- ACTIVITY: Return exactly the span of lines in the following data that opens with the line containing "Athanor 2 by" and closes with the line containing "to Theophilus, and". Include nothing else.

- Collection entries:
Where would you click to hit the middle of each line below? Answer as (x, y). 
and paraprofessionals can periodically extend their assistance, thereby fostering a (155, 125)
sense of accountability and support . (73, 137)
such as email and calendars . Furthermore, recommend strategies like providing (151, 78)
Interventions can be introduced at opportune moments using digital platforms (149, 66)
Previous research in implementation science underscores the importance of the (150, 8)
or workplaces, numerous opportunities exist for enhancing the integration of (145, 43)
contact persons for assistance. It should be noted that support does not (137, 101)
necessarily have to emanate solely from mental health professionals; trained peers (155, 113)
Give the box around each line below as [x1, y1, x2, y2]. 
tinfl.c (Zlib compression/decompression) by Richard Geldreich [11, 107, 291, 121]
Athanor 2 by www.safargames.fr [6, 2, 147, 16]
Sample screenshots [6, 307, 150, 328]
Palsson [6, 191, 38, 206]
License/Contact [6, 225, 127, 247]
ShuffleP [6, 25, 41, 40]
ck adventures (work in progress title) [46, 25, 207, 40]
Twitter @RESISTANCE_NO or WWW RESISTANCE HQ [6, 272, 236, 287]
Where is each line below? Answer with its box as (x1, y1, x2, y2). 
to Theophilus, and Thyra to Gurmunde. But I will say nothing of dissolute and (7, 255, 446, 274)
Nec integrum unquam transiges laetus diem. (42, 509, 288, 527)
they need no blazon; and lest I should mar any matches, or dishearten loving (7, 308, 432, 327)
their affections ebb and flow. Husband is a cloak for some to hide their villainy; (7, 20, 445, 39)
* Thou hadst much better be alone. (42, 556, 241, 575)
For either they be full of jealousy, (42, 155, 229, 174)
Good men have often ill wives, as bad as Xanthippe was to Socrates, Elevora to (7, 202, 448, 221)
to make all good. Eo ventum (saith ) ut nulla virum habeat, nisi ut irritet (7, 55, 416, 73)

...

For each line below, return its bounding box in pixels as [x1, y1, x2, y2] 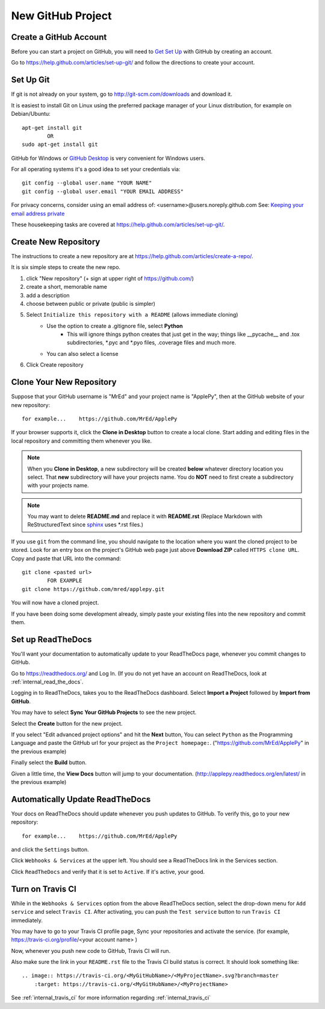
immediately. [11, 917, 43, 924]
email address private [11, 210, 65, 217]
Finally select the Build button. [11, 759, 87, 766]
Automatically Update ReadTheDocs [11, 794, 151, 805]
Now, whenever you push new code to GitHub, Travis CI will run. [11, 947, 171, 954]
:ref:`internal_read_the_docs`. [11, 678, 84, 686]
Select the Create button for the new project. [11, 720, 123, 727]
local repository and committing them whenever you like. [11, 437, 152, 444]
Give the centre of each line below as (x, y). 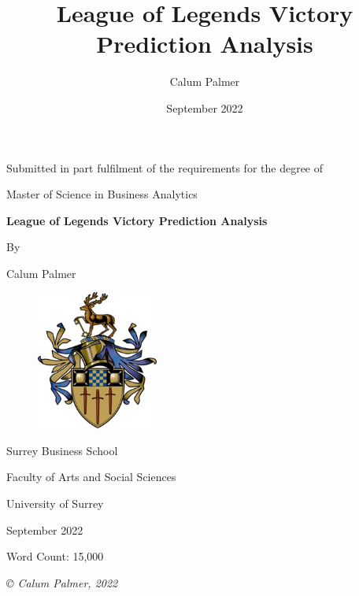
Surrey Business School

...

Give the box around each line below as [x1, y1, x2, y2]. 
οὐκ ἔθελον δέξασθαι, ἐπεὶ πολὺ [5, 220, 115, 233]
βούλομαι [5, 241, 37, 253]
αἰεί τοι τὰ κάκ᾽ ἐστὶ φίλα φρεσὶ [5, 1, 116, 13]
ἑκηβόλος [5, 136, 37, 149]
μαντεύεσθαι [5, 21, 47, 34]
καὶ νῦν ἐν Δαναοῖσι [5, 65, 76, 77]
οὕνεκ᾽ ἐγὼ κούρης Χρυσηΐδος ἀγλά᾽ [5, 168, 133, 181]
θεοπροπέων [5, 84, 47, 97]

- EXERCISE SOLUTION:
Athanor 2 by www.safargames.fr [6, 2, 147, 16]
Sample screenshots [6, 307, 150, 328]
Palsson [6, 191, 38, 206]
License/Contact [6, 225, 127, 247]
ShuffleP [6, 25, 41, 40]
ck adventures (work in progress title) [46, 25, 207, 40]
Twitter @RESISTANCE_NO or WWW RESISTANCE HQ [6, 272, 236, 287]
Where is each line below? Answer with its box as (x1, y1, x2, y2). 
to Theophilus, and Thyra to Gurmunde. But I will say nothing of dissolute and (7, 255, 446, 274)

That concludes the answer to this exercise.